Guest Star Groucho Marx
I started watching Firing Line in college, but I had first heard about the Groucho Marx episode around the time that Firing Line was ending in 1999. I believe Buckley was telling a reporter that Groucho was one of his hardest interview subjects and he made it sound more adversarial than the episode seems 45 years later. Groucho and Bill talk TS Eliot, Emerson, Shakespeare, and W. Somerset Maugham. Groucho tells Bill that Maugham's friends called him Willie and then calls Bill Willie the rest of the show.

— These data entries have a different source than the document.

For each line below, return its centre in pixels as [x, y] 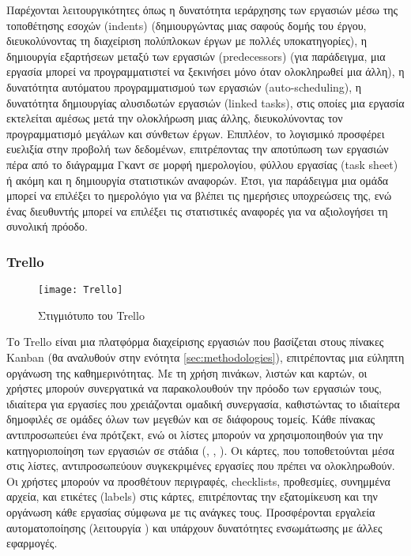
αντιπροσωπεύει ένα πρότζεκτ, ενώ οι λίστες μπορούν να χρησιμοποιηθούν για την [195, 434]
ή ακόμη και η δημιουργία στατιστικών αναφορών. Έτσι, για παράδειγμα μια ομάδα [198, 180]
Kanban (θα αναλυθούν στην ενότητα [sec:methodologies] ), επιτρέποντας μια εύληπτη [205, 357]
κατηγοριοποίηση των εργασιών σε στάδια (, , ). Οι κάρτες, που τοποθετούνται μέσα [200, 450]
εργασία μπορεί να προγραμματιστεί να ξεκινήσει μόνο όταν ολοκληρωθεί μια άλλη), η [205, 71]
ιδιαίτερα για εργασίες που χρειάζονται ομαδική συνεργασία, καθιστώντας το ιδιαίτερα [203, 403]
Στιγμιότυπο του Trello [91, 315]
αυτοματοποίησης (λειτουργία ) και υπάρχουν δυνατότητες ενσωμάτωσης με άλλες [194, 527]
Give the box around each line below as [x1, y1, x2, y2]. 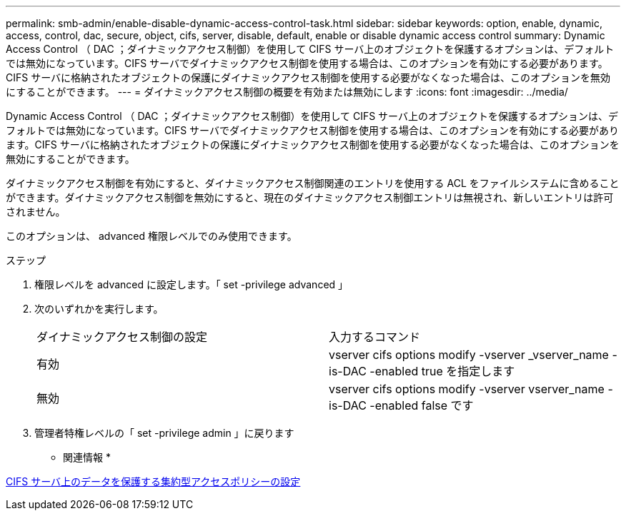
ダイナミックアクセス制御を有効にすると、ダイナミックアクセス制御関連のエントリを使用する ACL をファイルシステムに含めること [6, 177, 620, 189]
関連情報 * [63, 451, 111, 463]
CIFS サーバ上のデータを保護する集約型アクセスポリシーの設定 [6, 475, 301, 487]
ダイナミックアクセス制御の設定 [36, 330, 207, 344]
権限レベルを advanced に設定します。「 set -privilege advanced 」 [34, 278, 349, 290]
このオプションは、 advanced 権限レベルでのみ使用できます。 [6, 230, 297, 242]
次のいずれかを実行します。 [34, 303, 164, 315]
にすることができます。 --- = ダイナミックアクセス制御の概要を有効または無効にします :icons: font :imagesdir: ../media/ [6, 86, 568, 98]
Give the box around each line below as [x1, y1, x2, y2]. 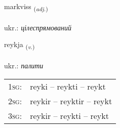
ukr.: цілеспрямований [4, 22, 71, 32]
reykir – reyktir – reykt [30, 95, 112, 107]
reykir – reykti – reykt [30, 109, 109, 121]
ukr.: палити [4, 60, 44, 71]
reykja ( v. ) [4, 39, 35, 51]
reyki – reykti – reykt [30, 80, 106, 92]
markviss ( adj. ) [4, 1, 48, 13]
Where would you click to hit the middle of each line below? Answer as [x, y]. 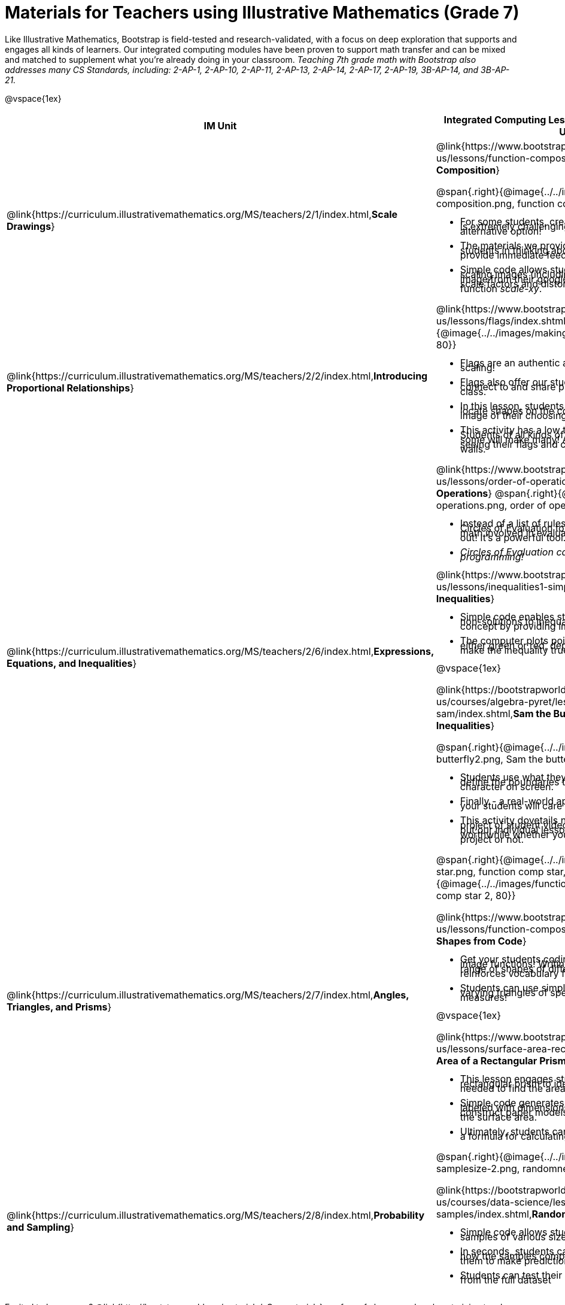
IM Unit [220, 125]
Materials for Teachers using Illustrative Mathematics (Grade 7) [262, 13]
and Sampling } [41, 1227]
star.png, [456, 871]
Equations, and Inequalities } [72, 663]
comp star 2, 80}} [476, 895]
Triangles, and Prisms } [59, 1007]
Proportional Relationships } [70, 388]

The backstory is that Groucho agreed to appear on the episode because he and Bill shared a mutual friend, Morrie Ryskind. Ryskind was a writer on a number of Marx Brothers movies in the 1930s and he also wrote for Buckley's National Review during the early years of the magazine. Ryskind talks about both men in his great autobiography, I Shot an Elephant in My Pajamas/the Morrie Ryskind Story...
The Marx that William F. Buckley Jr. loves!
You can't get a straighter straight man than William F. Buckley or a wiser wiseguy than Groucho Marx, so their discussion on Firing Line is worth watching if you like either man. Can you imagine anyone other than Groucho calling. Buckley "Willy"?
There's also a moderator that Groucho teases in the friendly manner Groucho used on George Fenneman during the "You Bet Your Life" television show. In addition, you see a serious side of Groucho, such as his relating the story of his USO tours during WWII and having to perform comedy acts for wards of wounded servicemen who had lost arms and legs.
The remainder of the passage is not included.